Singgah ke Pasar Grosir Batik Setono Pekalongan
Pada tanggal 5 Mei 2025, saya berkesempatan singgah ke Pasar Grosir Batik Setono di Kota Pekalongan. Sebagai orang Solo yang sejak kecil akrab dengan batik, saya cukup penasaran untuk menyaksikan langsung seperti apa batik Pekalongan yang selama ini dikenal dengan warna dan motifnya yang berani. Meski telah terbiasa dengan nuansa klasik dan kalem khas Batik Solo, rasanya tak ada salahnya melangkah ke dunia batik yang lebih dinamis di tanah pesisir ini.
Pasar Grosir Setono sendiri merupakan salah satu pusat perdagangan batik terbesar di Pekalongan. Berdiri sejak akhir era 1970-an, pasar ini berkembang pesat seiring nama Pekalongan yang semakin melekat sebagai kota batik. Bahkan, UNESCO telah mengakui Pekalongan sebagai Kota Kreatif Dunia dalam bidang kerajinan dan seni rakyat pada tahun 2014. Dengan ratusan kios dan toko batik yang berjajar di sepanjang kompleks pasar, Setono kini menjadi tujuan utama bagi pembeli grosiran maupun wisatawan yang ingin membawa pulang kain atau baju batik langsung dari sumbernya.
Saat pertama masuk ke area pasar, saya langsung disambut deretan kios yang memamerkan batik dalam berbagai bentuk—mulai dari kain panjang, gamis, kemeja, hingga produk fashion modern seperti outer dan tote bag batik. Warna-warna terang seperti fuchsia, kuning cerah, hijau toska, dan biru elektrik mendominasi tampilan etalase. Motifnya pun variatif: dari flora-fauna tropis, burung merak, hingga ornamen abstrak penuh imajinasi. Semuanya tampak begitu hidup, nyaris bertolak belakang dengan batik Solo yang cenderung menggunakan warna sogan (coklat tua), hitam, dan putih dalam motif-motif geometris dan simbolis.

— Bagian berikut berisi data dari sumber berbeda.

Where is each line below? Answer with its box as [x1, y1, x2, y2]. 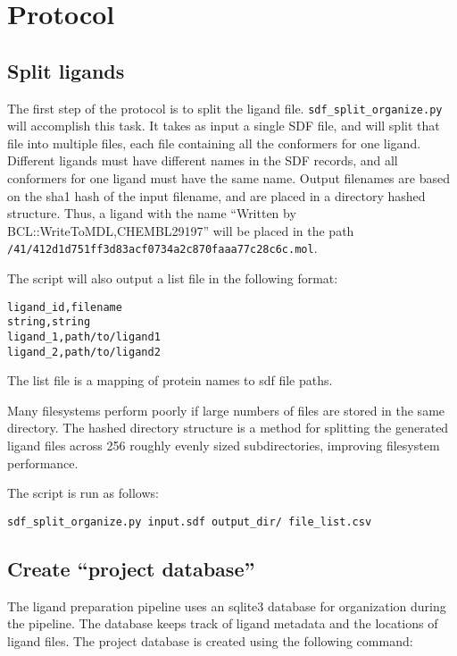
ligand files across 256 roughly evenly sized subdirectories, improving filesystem [7, 436, 440, 455]
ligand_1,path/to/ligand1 [7, 330, 161, 343]
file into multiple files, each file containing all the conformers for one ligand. [7, 133, 421, 152]
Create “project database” [7, 554, 255, 582]
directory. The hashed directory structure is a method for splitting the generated [7, 418, 449, 437]
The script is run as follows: [7, 484, 159, 502]
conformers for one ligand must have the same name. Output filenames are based [7, 169, 450, 188]
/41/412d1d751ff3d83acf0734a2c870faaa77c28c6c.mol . [7, 239, 318, 257]
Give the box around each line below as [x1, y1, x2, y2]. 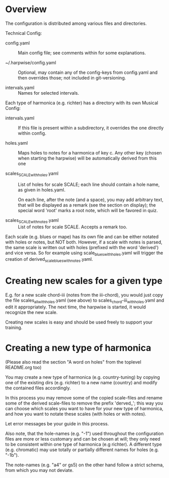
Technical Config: [5, 30, 42, 36]
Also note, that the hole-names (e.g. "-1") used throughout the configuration [5, 430, 164, 436]
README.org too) [5, 364, 42, 370]
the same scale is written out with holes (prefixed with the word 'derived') [5, 244, 159, 250]
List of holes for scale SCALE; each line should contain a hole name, [18, 181, 160, 187]
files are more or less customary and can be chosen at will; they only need [5, 435, 160, 442]
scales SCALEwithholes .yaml [5, 170, 59, 178]
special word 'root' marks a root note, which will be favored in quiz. [18, 207, 158, 213]
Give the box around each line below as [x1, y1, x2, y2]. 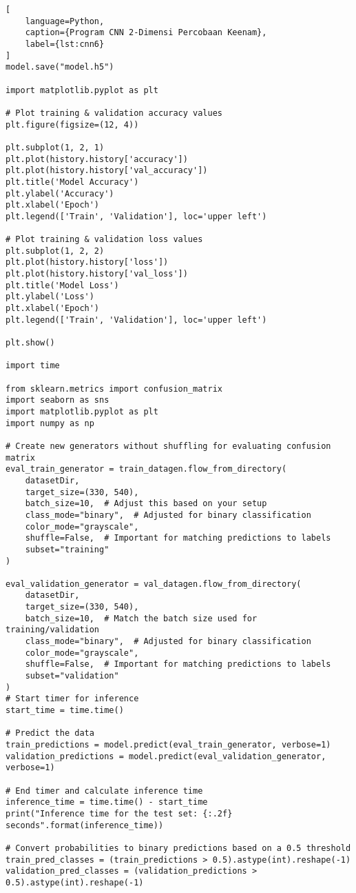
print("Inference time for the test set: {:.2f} [6, 808, 233, 819]
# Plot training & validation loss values [6, 234, 203, 245]
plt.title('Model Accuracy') [6, 177, 139, 187]
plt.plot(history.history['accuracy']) [6, 154, 188, 164]
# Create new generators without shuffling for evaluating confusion [6, 441, 331, 451]
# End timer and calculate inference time [6, 785, 203, 796]
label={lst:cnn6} [25, 39, 105, 49]
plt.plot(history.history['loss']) [6, 257, 169, 268]
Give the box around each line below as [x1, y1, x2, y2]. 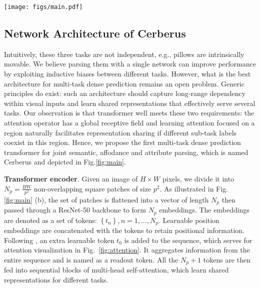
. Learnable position [158, 214, 219, 225]
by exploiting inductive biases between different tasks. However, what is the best [4, 68, 251, 79]
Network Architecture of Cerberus [4, 25, 186, 41]
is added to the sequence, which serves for [124, 234, 252, 245]
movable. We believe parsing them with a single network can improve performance [4, 58, 256, 69]
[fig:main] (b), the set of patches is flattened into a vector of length [4, 194, 209, 204]
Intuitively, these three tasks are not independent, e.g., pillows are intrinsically [4, 48, 244, 59]
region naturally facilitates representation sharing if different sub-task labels [4, 127, 237, 137]
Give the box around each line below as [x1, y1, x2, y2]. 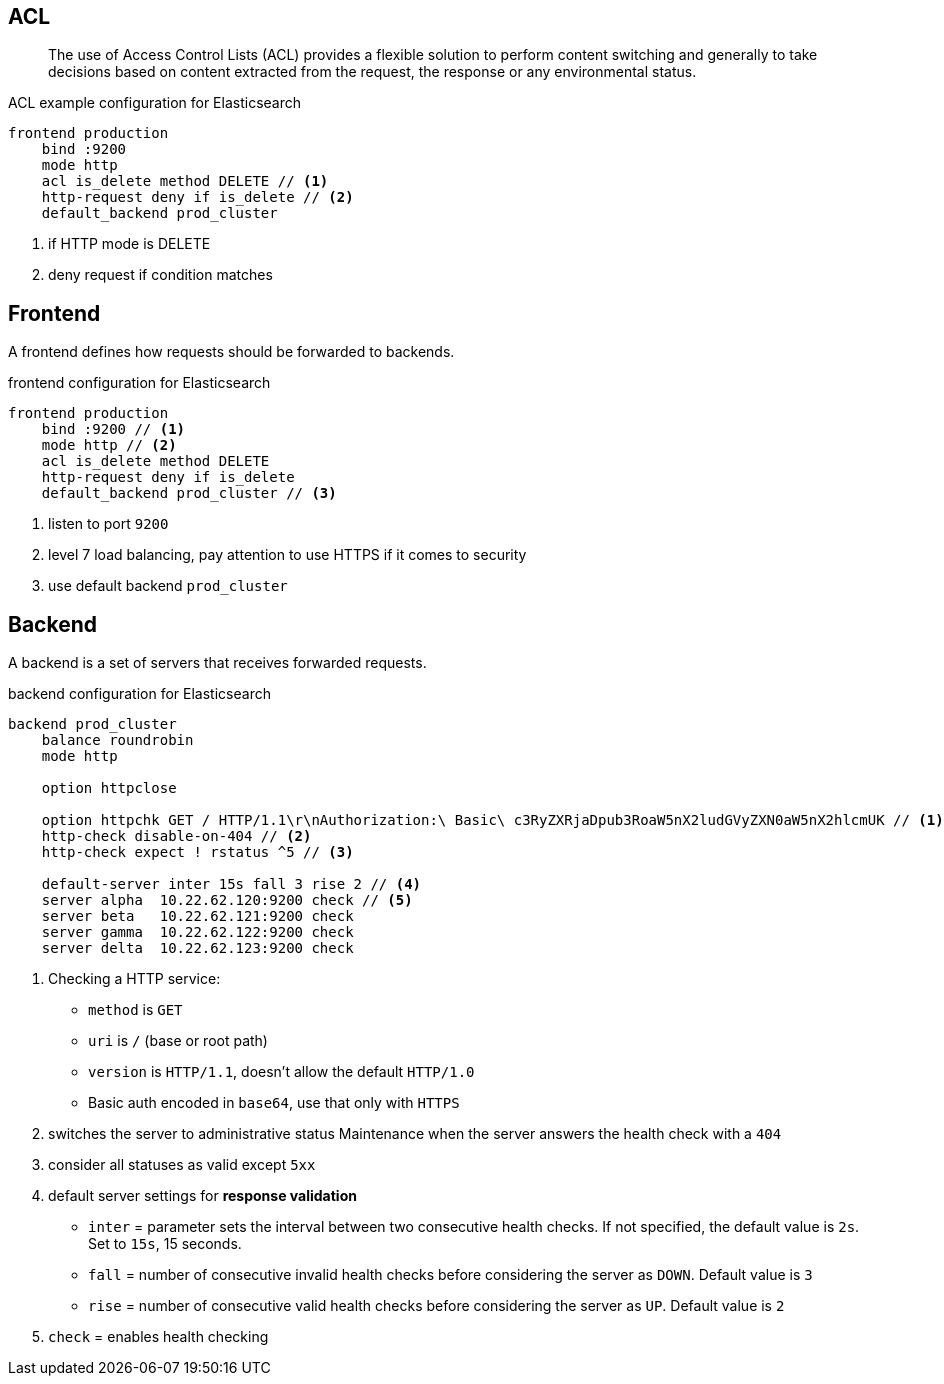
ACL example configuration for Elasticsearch [8, 94, 302, 112]
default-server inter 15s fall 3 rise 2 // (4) [41, 876, 422, 893]
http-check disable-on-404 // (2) [41, 828, 312, 845]
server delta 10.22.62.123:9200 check [41, 940, 354, 957]
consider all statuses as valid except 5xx [48, 1156, 316, 1174]
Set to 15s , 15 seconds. [88, 1235, 242, 1253]
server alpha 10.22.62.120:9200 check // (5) [41, 892, 413, 909]
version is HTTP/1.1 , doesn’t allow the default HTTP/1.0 [88, 1063, 475, 1081]
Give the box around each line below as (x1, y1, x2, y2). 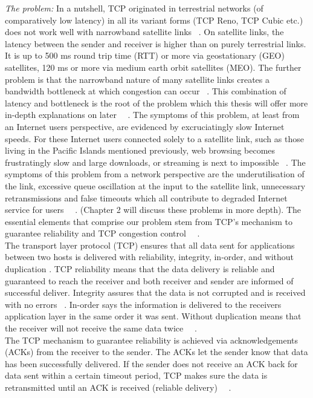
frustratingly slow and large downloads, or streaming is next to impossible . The (5, 155, 306, 168)
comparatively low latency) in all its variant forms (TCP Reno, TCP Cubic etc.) (5, 13, 303, 26)
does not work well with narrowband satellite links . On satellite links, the (5, 25, 284, 38)
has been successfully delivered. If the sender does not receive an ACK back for (5, 357, 298, 370)
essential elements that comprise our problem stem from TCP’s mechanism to (5, 215, 293, 227)
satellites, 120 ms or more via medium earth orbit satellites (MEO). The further (5, 60, 302, 73)
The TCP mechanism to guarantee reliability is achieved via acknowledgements (5, 333, 298, 346)
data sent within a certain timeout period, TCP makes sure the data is (5, 369, 268, 382)
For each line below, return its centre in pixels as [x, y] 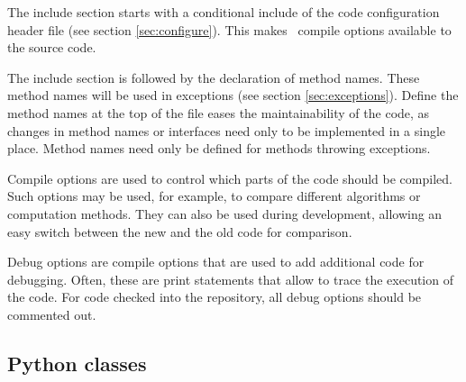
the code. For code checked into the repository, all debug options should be [215, 297]
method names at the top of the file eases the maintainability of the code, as [219, 112]
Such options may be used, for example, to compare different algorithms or [214, 196]
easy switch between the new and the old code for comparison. [180, 231]
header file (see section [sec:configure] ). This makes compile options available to [229, 29]
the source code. [52, 47]
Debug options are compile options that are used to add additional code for [216, 262]
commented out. [52, 314]
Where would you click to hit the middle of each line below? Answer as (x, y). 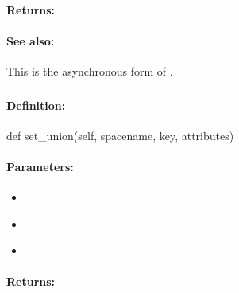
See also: (31, 40)
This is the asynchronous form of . (90, 70)
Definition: (36, 105)
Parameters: (40, 166)
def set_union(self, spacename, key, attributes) (120, 135)
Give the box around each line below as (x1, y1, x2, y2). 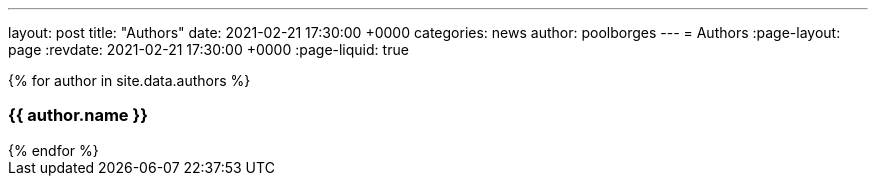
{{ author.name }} (8, 105, 148, 126)
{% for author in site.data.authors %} (8, 72, 251, 89)
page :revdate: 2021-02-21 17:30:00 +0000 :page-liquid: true (8, 41, 409, 58)
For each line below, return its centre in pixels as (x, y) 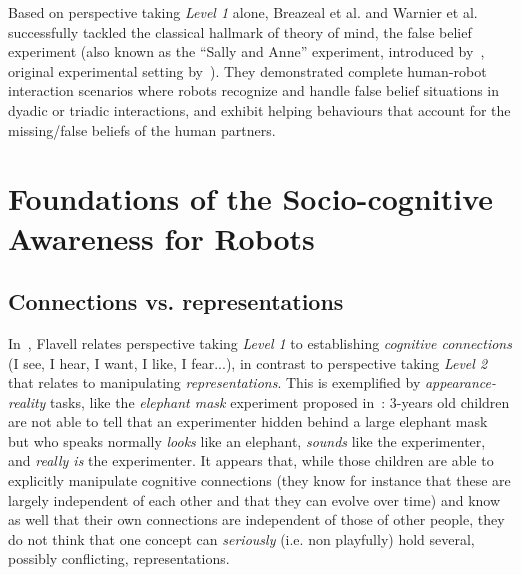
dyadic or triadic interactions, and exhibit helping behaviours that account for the (259, 109)
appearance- (460, 382)
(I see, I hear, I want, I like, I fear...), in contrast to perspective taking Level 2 (248, 362)
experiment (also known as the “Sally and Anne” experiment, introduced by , (246, 51)
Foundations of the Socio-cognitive (251, 198)
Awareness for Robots (161, 237)
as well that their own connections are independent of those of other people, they (256, 519)
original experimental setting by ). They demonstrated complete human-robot (247, 70)
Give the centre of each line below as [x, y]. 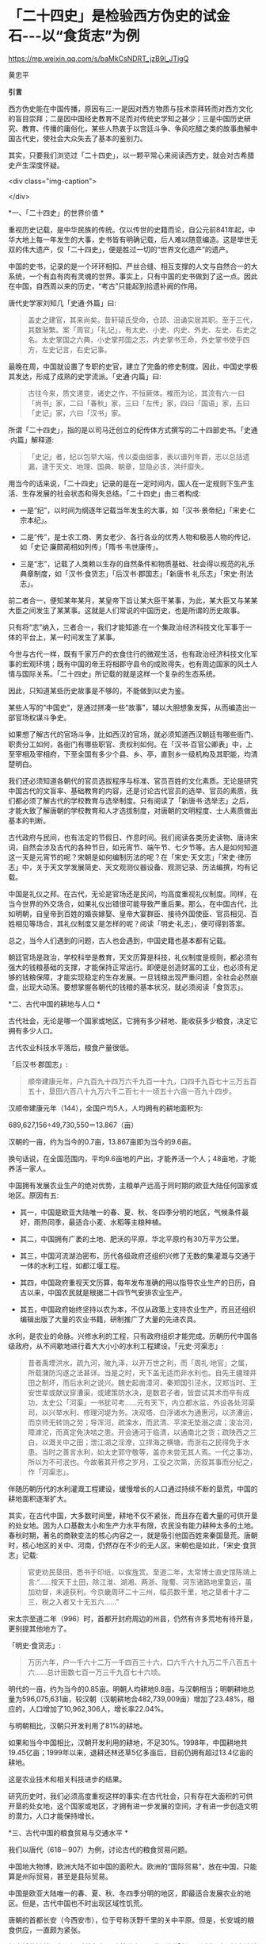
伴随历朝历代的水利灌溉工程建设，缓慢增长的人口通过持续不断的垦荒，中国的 [133, 1489]
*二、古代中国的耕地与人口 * [54, 1003]
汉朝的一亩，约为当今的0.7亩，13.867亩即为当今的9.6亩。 [102, 1141]
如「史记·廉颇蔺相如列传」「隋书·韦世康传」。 [91, 546]
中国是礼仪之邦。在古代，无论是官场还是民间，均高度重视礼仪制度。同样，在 [133, 894]
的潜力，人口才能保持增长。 [53, 1816]
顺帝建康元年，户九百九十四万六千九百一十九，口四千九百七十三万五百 [142, 1081]
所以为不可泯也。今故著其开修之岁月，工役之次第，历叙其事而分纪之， [142, 1462]
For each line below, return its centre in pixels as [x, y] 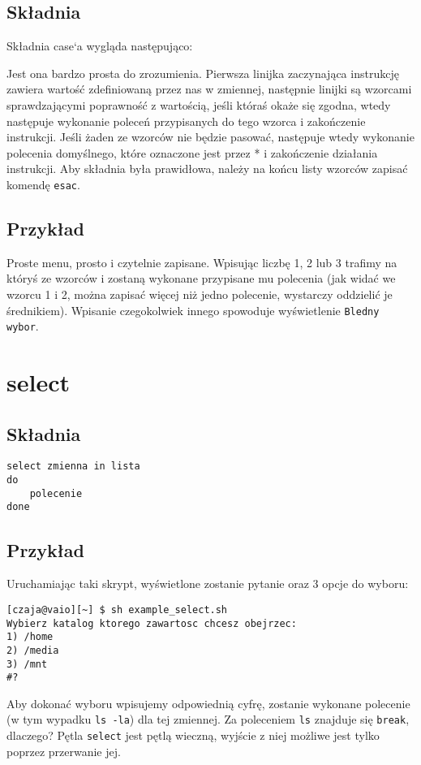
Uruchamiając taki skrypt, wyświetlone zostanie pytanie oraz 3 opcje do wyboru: [208, 583]
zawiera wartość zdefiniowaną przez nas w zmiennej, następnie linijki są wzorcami [209, 89]
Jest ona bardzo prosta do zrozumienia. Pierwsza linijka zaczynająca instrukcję [203, 73]
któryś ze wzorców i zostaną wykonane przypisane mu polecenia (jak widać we [201, 278]
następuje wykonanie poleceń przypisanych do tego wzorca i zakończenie [186, 121]
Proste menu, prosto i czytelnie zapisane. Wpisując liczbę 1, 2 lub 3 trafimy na [202, 262]
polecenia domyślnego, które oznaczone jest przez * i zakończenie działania [192, 152]
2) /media [33, 650]
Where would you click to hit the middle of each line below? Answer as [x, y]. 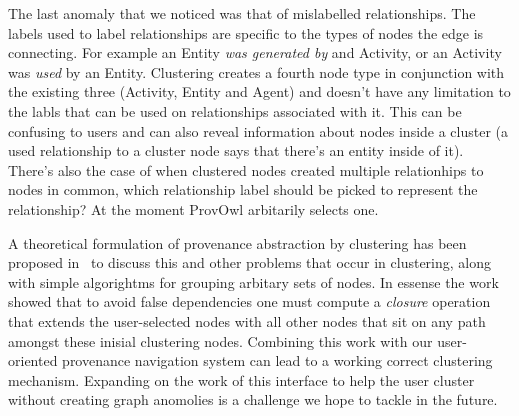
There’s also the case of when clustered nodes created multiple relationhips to [246, 169]
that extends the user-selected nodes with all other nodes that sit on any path [247, 320]
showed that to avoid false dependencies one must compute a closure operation [249, 301]
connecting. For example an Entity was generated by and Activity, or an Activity [255, 52]
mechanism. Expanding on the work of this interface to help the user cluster [241, 379]
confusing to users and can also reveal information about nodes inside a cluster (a [258, 130]
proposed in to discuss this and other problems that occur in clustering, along [249, 262]
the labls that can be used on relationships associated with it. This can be [235, 110]
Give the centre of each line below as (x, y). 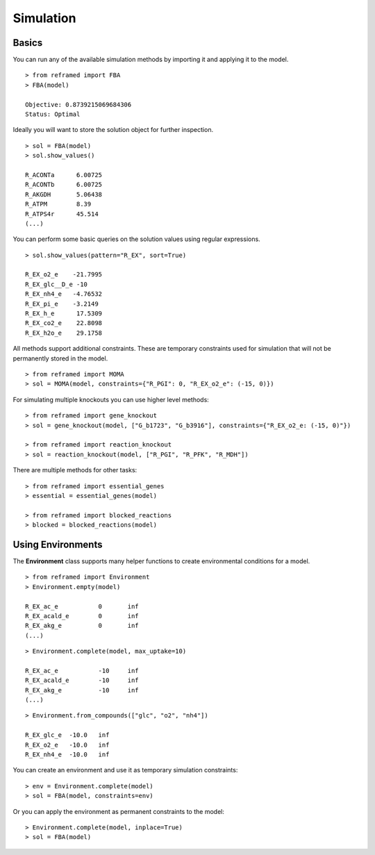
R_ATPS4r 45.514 (62, 214)
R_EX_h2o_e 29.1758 (64, 333)
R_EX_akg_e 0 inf (82, 626)
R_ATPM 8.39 (58, 204)
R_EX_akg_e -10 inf (82, 690)
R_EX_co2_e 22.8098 (64, 323)
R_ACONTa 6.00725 (64, 175)
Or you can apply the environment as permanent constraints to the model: (119, 811)
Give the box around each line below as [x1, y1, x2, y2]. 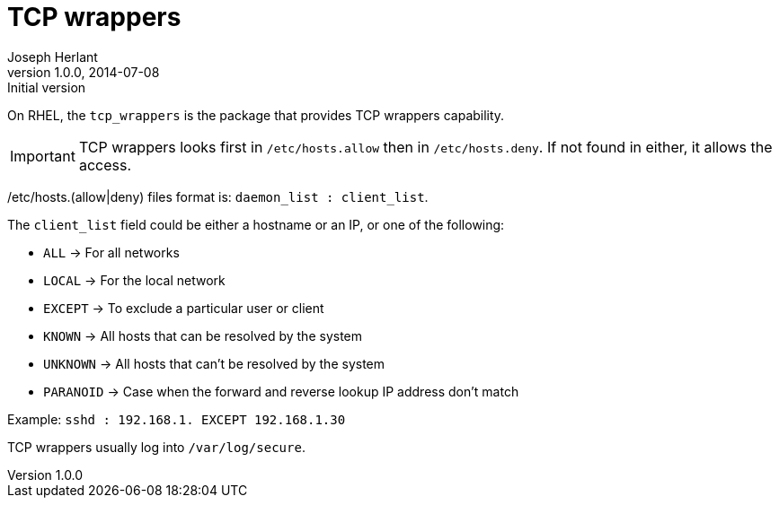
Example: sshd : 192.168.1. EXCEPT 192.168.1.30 [7, 411, 346, 427]
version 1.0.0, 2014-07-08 [7, 64, 160, 80]
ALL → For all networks [43, 244, 180, 260]
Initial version [7, 79, 86, 95]
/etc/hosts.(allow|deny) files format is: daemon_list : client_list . [7, 188, 429, 205]
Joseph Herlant [7, 48, 98, 65]
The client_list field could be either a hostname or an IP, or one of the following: [7, 216, 505, 232]
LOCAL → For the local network [43, 272, 226, 288]
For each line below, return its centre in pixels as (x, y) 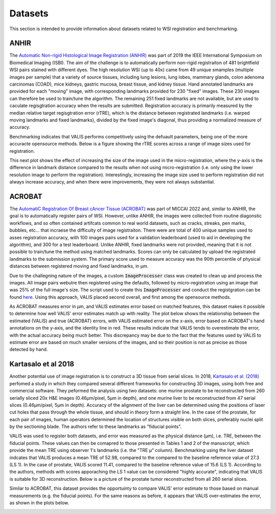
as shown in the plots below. (39, 503)
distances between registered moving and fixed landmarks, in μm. (79, 266)
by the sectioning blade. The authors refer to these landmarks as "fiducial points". (96, 427)
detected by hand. (29, 349)
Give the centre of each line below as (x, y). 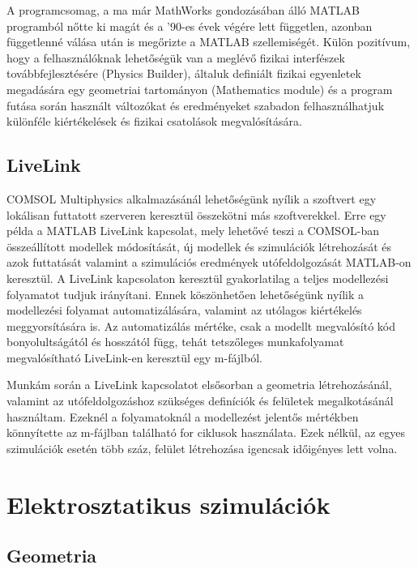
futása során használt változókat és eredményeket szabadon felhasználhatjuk (196, 105)
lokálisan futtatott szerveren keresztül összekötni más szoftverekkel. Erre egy (196, 214)
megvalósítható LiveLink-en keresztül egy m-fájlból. (134, 357)
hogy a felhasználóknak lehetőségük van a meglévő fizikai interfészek (176, 57)
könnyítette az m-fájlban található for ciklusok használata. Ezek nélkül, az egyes (206, 432)
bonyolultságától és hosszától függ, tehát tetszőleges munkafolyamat (175, 342)
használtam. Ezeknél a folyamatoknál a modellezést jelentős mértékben (183, 416)
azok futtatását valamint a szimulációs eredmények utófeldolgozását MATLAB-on (209, 262)
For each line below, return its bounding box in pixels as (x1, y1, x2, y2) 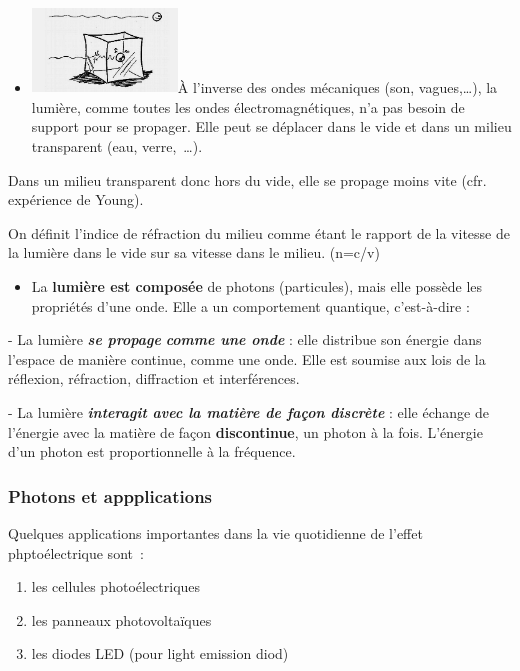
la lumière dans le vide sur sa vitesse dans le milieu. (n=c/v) (8, 242, 380, 263)
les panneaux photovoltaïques (31, 609, 212, 630)
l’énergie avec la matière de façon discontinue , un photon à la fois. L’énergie (8, 421, 483, 442)
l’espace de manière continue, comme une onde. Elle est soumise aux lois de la (8, 348, 486, 369)
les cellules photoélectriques (31, 576, 201, 597)
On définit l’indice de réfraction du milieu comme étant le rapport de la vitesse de (8, 222, 510, 243)
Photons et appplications (8, 483, 213, 508)
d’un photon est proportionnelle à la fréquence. (8, 441, 296, 462)
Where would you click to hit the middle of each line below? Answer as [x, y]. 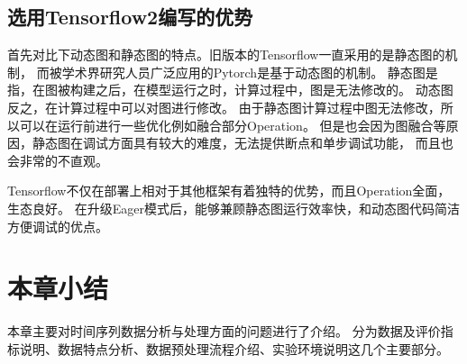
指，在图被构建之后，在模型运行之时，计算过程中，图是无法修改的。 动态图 [230, 90]
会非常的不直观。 [58, 160]
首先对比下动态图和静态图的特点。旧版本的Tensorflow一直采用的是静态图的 [226, 55]
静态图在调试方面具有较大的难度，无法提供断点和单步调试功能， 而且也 [243, 143]
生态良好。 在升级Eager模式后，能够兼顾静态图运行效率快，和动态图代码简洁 [233, 208]
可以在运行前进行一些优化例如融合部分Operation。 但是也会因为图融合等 [233, 125]
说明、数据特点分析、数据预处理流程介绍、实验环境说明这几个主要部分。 [234, 348]
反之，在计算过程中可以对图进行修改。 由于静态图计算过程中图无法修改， [224, 107]
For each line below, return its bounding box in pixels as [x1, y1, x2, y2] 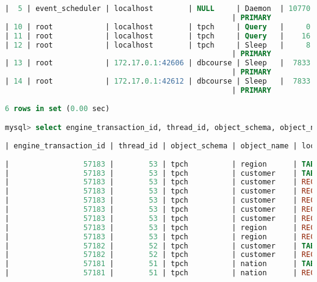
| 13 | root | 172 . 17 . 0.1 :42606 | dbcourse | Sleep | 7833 [5, 59, 311, 68]
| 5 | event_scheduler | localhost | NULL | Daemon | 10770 [5, 4, 311, 13]
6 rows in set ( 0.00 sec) [5, 104, 110, 113]
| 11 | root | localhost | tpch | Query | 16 [5, 31, 311, 40]
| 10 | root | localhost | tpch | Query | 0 [5, 22, 311, 31]
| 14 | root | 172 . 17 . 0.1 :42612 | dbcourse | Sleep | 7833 [5, 77, 311, 85]
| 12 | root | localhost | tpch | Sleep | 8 [5, 40, 311, 49]

Batik Pekalongan memang dikenal sebagai batik pesisir, yang kuat dipengaruhi interaksi budaya luar seperti Tionghoa, Arab, dan Belanda. Hal ini menjadikan motifnya lebih bebas dan ekspresif, berbeda dari batik keraton Solo yang lebih simbolik, tertata, dan sarat makna filosofis. Bisa dibilang, batik Solo adalah narasi sejarah, sementara batik Pekalongan adalah lukisan hidup yang terus berubah mengikuti zaman.
Namun, di balik pesona visual itu, saya mendapati beberapa kekurangan dari Pasar Setono yang mungkin perlu perhatian. Fasilitas umum seperti toilet dan tempat istirahat masih minim dan kurang terawat. Beberapa lorong sempit terasa sesak saat ramai, terutama jika datang di akhir pekan atau musim liburan. Selain itu, variasi harga kadang membuat bingung—karena tidak semua toko mencantumkan harga jelas dan beberapa masih harus ditawar.Kendati demikian, berbelanja di sini tetap menyenangkan. Banyak pedagang yang ramah, tidak memaksa, dan bahkan senang menjelaskan filosofi di balik motif batik yang mereka jual. Saya sempat membeli selembar kain batik motif burung hong yang katanya melambangkan keberuntungan dan kemakmuran.
Perjalanan singkat ini membuat saya menyadari bahwa batik, meskipun berasal dari satu akar budaya, bisa tumbuh dengan ragam rupa tergantung di mana ia berkembang. Batik Solo mengajarkan kesabaran dan kedalaman filosofi, sedangkan batik Pekalongan menawarkan kebebasan ekspresi dan keberanian bereksperimen. Keduanya tidak bisa dibandingkan secara mutlak, tapi justru saling melengkapi dalam memperkaya khazanah budaya Indonesia.